Worldwide, less than ten percent of plastic is recycled, said SanClements. In the United States, the percentage is smaller, especially since China stopped accepting U.S. plastic for recycling in 2018. Plastic needs to be sorted properly and be free of contaminants to be recyclable. Single-stream recycling programs in the United States, which allow people to mix various kinds of materials in single containers, increase contamination and make sorting much more difficult and expensive.
Material will be recycled only if there is a market for it, and right now, the U.S. economy has not developed enough markets to justify large-scale plastic recycling. Some plastic is burned in incinerators to recapture the energy contained in the petroleum-based products, but an estimated 85 percent of plastic used in the United States ends up in landfills or the environment.
As a society we need to differentiate between valuable uses of plastic and unnecessary, harmful uses, he said. He also believes we should make a greater effort to recover the energy stored in plastics by increasing our use of trash-to-energy facilities.

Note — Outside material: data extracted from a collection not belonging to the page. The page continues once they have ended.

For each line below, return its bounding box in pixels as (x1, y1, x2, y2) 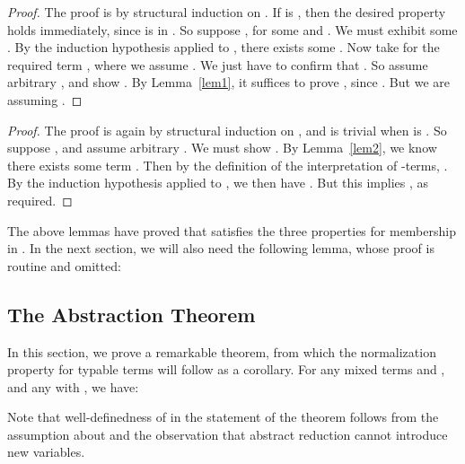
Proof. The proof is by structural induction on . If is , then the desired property (7, 3, 446, 21)
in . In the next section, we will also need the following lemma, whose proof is (7, 239, 434, 258)
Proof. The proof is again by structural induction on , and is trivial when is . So (7, 120, 447, 139)
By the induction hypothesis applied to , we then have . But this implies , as (7, 173, 428, 192)
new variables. (7, 442, 85, 461)
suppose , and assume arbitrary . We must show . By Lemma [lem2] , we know (7, 138, 437, 157)
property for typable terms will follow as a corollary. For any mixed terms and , (7, 360, 445, 379)
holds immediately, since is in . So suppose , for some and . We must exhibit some (7, 20, 458, 39)
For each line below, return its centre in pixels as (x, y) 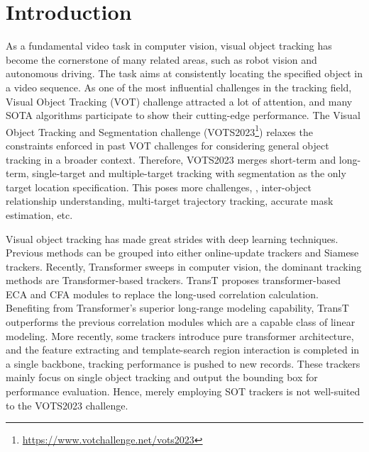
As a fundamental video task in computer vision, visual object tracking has (169, 46)
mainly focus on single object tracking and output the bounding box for (162, 377)
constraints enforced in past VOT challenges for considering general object (167, 145)
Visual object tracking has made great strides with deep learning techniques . (172, 238)
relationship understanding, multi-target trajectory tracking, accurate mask (170, 201)
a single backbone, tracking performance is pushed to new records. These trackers (183, 363)
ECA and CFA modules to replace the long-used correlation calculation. (162, 294)
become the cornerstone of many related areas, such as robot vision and (161, 59)
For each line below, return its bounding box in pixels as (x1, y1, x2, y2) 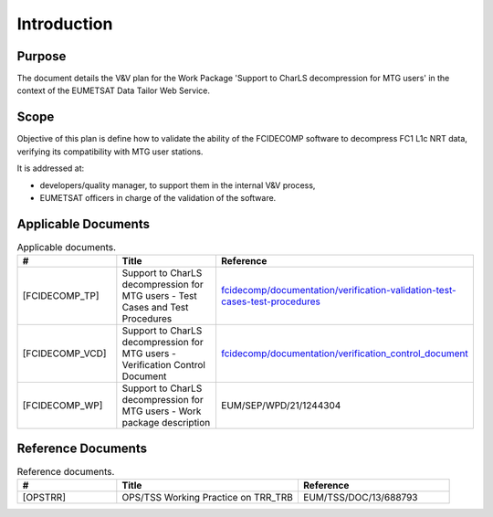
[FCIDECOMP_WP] (22, 399, 103, 412)
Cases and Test (121, 301, 189, 314)
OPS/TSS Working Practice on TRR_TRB (121, 491, 294, 504)
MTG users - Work (121, 405, 202, 417)
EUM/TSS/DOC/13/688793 (302, 491, 418, 504)
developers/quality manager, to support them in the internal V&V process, (39, 179, 316, 191)
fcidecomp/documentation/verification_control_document (220, 347, 469, 360)
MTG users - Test (121, 290, 197, 302)
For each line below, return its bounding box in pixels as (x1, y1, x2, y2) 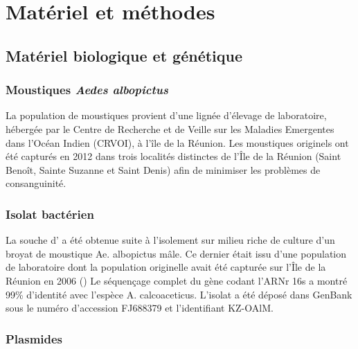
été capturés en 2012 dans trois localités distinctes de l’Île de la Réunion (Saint (6, 149, 341, 163)
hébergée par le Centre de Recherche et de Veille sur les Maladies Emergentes (6, 121, 334, 136)
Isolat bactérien (6, 205, 94, 222)
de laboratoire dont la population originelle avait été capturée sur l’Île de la (6, 260, 326, 274)
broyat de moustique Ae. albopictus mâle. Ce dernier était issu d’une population (6, 246, 346, 260)
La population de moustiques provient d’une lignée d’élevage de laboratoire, (6, 108, 327, 123)
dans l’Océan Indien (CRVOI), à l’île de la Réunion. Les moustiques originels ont (6, 135, 349, 150)
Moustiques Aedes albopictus (6, 81, 168, 98)
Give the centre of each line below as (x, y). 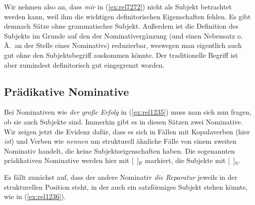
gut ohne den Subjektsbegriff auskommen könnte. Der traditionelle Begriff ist (121, 55)
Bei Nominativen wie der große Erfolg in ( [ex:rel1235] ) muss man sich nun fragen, (128, 112)
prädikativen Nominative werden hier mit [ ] (72, 160)
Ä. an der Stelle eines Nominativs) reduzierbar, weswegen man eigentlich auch (123, 45)
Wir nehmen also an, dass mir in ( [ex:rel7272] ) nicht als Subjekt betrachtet (118, 6)
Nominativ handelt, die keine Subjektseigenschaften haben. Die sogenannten (120, 150)
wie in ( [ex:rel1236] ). (35, 196)
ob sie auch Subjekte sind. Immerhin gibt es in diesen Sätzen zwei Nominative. (124, 121)
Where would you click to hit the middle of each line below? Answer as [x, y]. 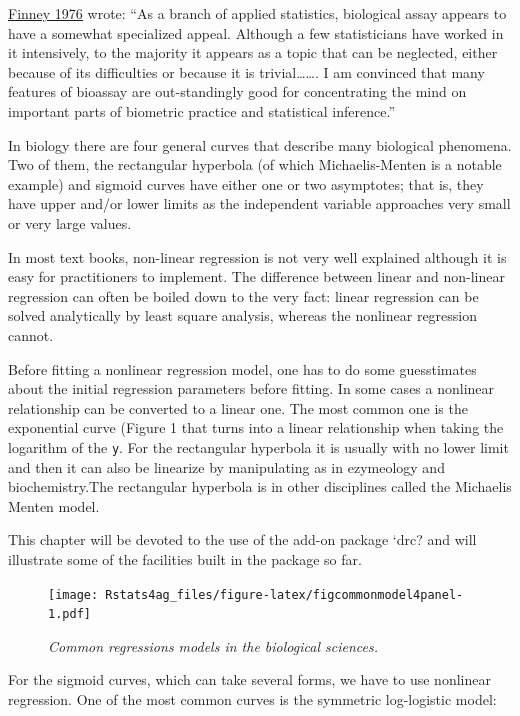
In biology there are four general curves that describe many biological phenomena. [260, 144]
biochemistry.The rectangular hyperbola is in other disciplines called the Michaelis [260, 486]
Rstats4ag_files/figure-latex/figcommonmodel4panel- [284, 594]
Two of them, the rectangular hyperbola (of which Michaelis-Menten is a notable [255, 164]
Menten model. [54, 505]
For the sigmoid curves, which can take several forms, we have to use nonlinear [249, 679]
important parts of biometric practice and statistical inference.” [201, 110]
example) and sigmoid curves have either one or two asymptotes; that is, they [246, 183]
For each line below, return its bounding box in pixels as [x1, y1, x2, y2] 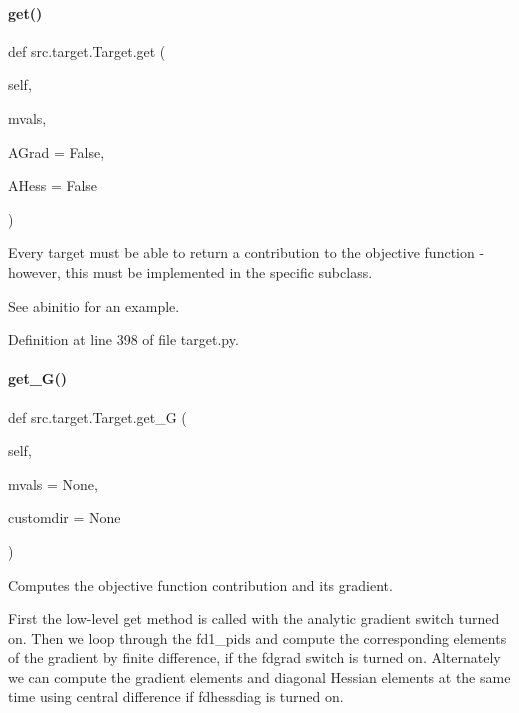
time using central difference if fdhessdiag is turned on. [8, 686, 344, 707]
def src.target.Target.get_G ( [8, 406, 187, 427]
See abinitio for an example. [8, 295, 180, 316]
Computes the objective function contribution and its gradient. [8, 574, 393, 595]
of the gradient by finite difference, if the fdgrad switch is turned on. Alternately [8, 647, 501, 668]
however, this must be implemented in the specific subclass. [8, 261, 373, 282]
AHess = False [8, 175, 98, 196]
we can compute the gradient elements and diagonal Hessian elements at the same [8, 666, 511, 687]
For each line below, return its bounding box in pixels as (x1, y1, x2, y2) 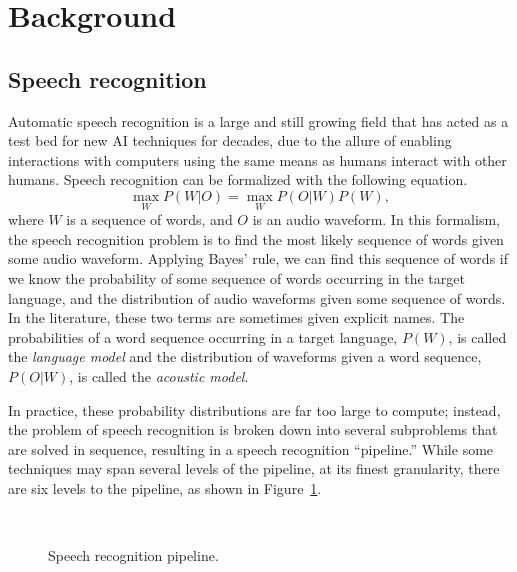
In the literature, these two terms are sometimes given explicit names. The (8, 307, 465, 328)
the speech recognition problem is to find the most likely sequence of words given (8, 228, 504, 249)
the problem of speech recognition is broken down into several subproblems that (8, 419, 498, 440)
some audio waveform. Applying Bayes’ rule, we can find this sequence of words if (8, 248, 508, 269)
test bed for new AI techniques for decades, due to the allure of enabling (8, 130, 452, 151)
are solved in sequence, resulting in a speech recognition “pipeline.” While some (8, 438, 494, 459)
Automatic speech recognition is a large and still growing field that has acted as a (8, 110, 509, 131)
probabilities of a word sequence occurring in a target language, (8, 326, 398, 347)
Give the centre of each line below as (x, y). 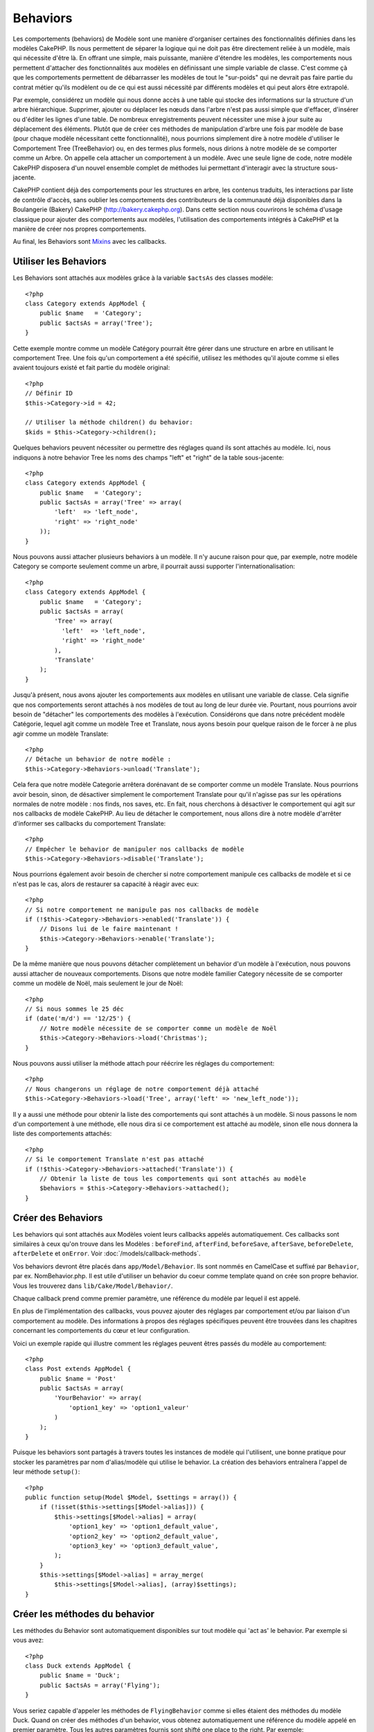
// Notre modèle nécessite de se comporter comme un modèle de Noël (158, 1028)
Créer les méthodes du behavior (84, 1614)
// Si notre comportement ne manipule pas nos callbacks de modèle (142, 910)
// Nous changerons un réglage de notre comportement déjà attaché (142, 1089)
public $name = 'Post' (78, 1378)
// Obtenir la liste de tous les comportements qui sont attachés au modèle (173, 1178)
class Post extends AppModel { (78, 1369)
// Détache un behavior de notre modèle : (98, 759)
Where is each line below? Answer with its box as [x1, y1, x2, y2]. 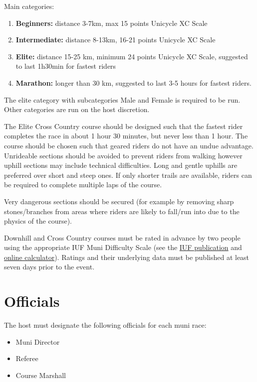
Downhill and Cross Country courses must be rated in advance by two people [4, 232, 241, 243]
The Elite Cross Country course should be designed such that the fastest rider [4, 121, 243, 131]
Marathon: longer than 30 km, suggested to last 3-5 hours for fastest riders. [15, 77, 252, 88]
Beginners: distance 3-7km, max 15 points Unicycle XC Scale [15, 17, 208, 28]
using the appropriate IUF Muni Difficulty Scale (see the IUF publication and [4, 242, 242, 253]
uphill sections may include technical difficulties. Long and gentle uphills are [4, 160, 238, 170]
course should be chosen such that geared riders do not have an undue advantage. [4, 140, 254, 150]
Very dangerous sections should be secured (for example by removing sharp [4, 196, 234, 206]
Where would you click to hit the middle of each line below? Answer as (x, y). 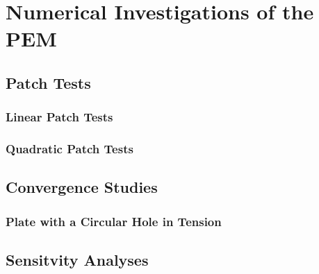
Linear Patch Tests (59, 117)
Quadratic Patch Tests (69, 149)
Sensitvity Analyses (77, 260)
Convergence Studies (82, 187)
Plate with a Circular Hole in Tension (114, 221)
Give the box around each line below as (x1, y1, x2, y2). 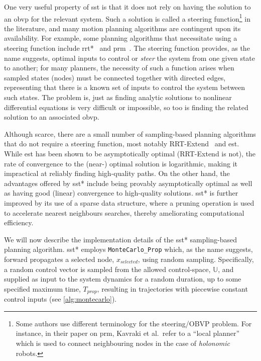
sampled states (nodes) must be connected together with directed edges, (4, 72, 226, 82)
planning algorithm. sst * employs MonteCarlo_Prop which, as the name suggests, (4, 244, 253, 254)
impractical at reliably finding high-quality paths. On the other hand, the (4, 168, 230, 178)
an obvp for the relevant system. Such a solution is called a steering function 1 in (4, 12, 250, 24)
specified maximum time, (4, 283, 81, 294)
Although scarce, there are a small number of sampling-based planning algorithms (4, 128, 256, 139)
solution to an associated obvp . (4, 112, 99, 122)
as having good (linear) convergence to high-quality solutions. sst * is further (4, 188, 238, 198)
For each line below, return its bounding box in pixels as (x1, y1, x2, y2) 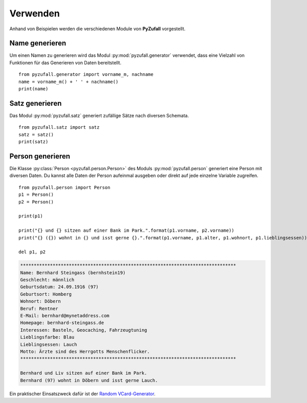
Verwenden (9, 8, 60, 19)
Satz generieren (9, 99, 62, 108)
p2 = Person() (18, 199, 54, 205)
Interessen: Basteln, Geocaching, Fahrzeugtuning (20, 327, 147, 333)
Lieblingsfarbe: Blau (20, 334, 75, 340)
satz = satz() (18, 131, 54, 137)
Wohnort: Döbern (20, 298, 61, 305)
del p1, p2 (18, 249, 46, 255)
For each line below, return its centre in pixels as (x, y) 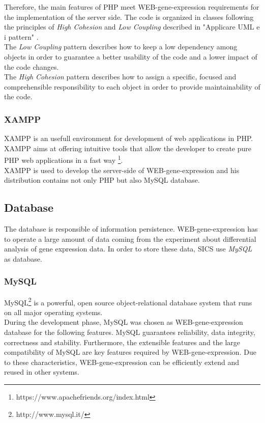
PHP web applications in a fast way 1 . (64, 159)
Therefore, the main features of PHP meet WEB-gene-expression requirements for (132, 7)
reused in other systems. (42, 372)
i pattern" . (21, 36)
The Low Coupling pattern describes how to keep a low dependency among (121, 47)
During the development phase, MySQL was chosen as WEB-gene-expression (124, 322)
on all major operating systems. (53, 312)
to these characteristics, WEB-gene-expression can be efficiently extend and (122, 362)
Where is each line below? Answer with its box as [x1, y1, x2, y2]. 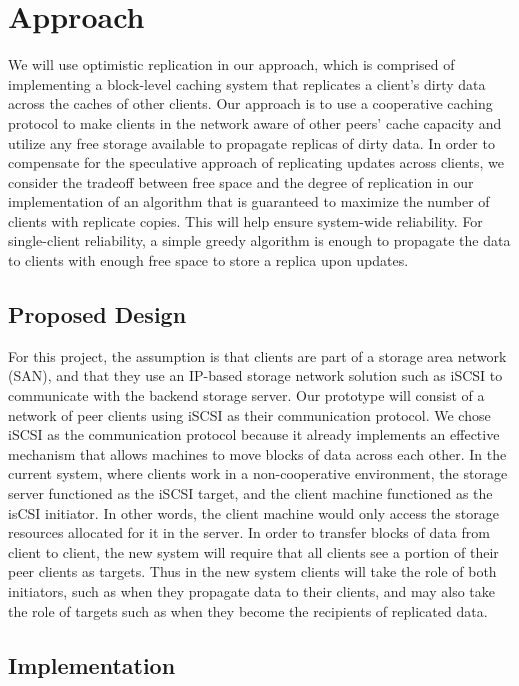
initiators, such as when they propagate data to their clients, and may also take [8, 580, 495, 601]
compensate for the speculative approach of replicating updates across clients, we [8, 152, 505, 173]
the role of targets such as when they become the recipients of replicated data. [8, 600, 488, 621]
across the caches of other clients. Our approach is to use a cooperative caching [8, 93, 493, 114]
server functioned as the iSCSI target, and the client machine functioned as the [8, 483, 493, 504]
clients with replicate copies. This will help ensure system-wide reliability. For [8, 210, 483, 231]
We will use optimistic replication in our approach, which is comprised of [8, 54, 455, 75]
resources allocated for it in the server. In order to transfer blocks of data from [8, 522, 490, 543]
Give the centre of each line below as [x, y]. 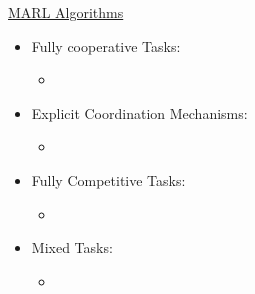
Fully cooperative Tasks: [106, 45]
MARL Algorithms [66, 12]
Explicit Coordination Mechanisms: [139, 112]
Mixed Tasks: [72, 247]
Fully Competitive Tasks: [108, 179]
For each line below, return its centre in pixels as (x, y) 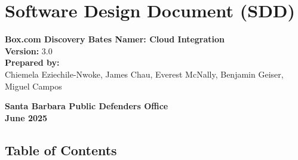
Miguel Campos (33, 86)
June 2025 (26, 117)
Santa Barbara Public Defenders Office (87, 106)
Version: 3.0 (29, 50)
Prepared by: (32, 62)
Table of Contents (61, 150)
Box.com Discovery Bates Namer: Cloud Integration (115, 39)
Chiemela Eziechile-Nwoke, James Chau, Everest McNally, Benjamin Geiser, (144, 74)
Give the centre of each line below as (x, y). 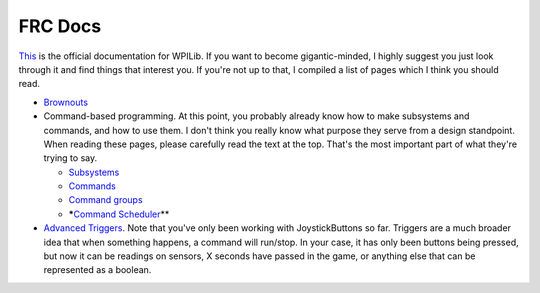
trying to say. (70, 158)
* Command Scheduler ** (119, 214)
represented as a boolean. (97, 270)
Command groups (106, 200)
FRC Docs (60, 26)
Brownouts (66, 102)
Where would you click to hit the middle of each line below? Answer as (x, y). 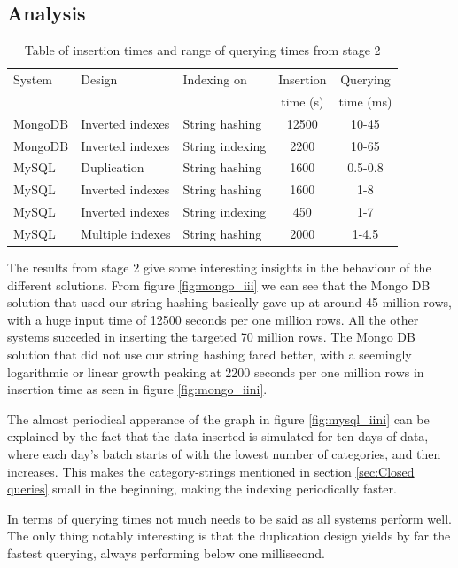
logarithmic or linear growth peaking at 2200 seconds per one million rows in (216, 371)
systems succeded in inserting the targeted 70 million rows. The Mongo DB (211, 337)
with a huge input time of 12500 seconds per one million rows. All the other (213, 319)
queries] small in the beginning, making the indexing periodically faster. (202, 489)
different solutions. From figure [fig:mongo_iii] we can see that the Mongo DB (219, 284)
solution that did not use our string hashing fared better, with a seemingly (210, 355)
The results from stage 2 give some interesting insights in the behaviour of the (219, 268)
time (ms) (365, 101)
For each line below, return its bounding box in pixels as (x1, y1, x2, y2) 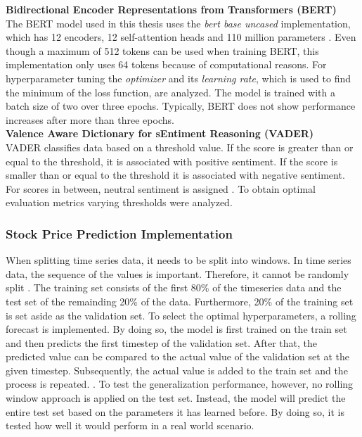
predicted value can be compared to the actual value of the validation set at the (6, 349, 349, 364)
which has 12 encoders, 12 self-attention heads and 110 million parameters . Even (6, 30, 356, 44)
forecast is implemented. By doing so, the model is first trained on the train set (6, 322, 347, 336)
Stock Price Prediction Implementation (6, 224, 233, 242)
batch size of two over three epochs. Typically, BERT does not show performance (6, 99, 356, 113)
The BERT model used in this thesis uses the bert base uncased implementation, (6, 15, 351, 30)
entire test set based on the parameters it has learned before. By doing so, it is (6, 404, 344, 419)
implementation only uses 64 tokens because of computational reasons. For (6, 57, 327, 72)
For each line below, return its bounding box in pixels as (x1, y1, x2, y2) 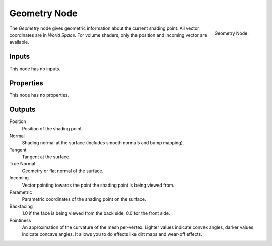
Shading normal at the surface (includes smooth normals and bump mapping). (22, 140, 184, 146)
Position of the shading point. (22, 126, 83, 132)
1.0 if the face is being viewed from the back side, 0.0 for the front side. (22, 210, 170, 216)
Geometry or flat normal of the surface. (22, 168, 104, 174)
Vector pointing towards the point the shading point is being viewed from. (22, 182, 175, 188)
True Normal (9, 161, 35, 167)
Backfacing (9, 203, 33, 209)
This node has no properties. (9, 92, 70, 98)
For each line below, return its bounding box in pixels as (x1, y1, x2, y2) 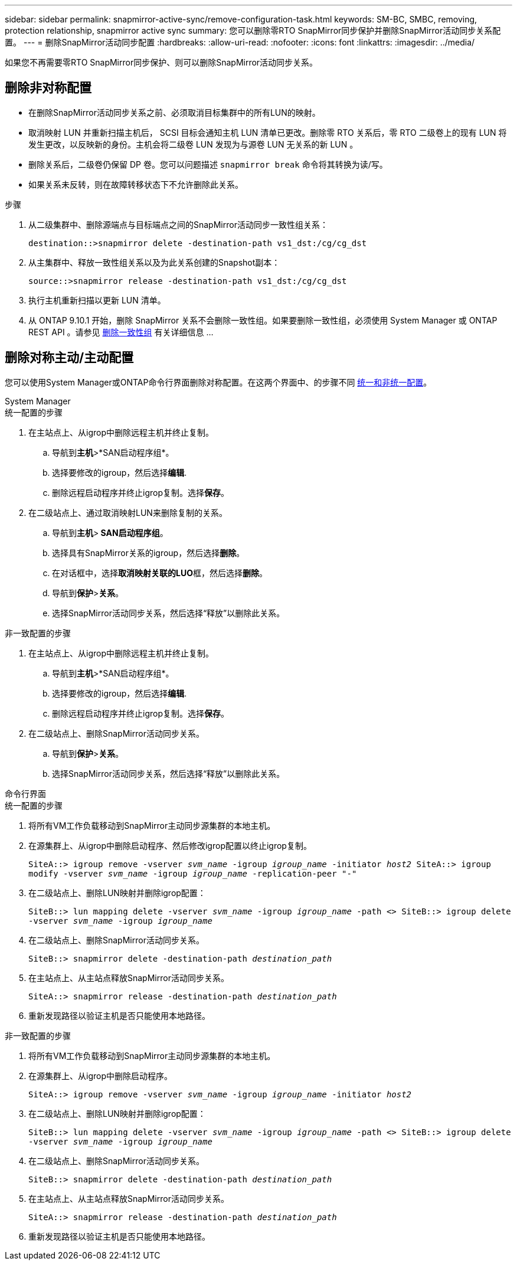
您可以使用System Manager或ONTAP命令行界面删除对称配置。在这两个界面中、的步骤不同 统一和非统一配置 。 (5, 377, 432, 387)
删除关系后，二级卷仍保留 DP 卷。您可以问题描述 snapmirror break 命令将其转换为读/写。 (28, 159, 388, 169)
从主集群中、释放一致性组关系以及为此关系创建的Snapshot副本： (28, 257, 280, 267)
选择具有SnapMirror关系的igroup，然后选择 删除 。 (52, 547, 245, 558)
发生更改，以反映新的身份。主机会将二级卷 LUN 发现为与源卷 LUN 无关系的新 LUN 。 (28, 139, 358, 149)
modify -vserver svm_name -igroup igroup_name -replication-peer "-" (28, 868, 357, 878)
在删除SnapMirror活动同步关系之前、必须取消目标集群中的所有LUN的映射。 (28, 107, 320, 117)
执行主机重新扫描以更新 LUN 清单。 (28, 295, 166, 305)
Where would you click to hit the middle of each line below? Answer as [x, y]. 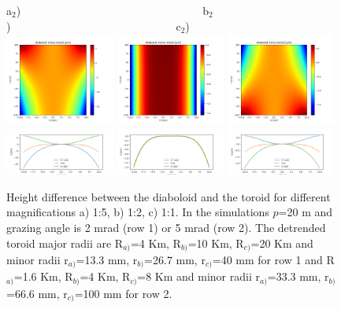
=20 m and [306, 212]
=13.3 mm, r [107, 260]
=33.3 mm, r [298, 276]
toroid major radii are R [65, 243]
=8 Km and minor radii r [198, 276]
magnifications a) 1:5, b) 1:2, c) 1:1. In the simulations [138, 212]
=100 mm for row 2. [123, 293]
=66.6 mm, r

Single-use plastics are obvious candidates for replacement by other materials, he said. Sixty years ago, we had no single-use plastics, but we still had a consumer society that provided all the essentials for middle-class life. Solutions for replacing single-use plastic with other materials already exist, he said.
Reusable cloth grocery bags, refillable bottles for water and coffee, glass jars, paper bags, beeswax wrap, bars of soap, and reusable mesh bags for produce are a few of the simple alternatives that are readily available, affordable, and convenient, said SanClements.
“Nothing makes less sense than wrapping a cucumber that will last a week in plastic that will last a millennium,” he said.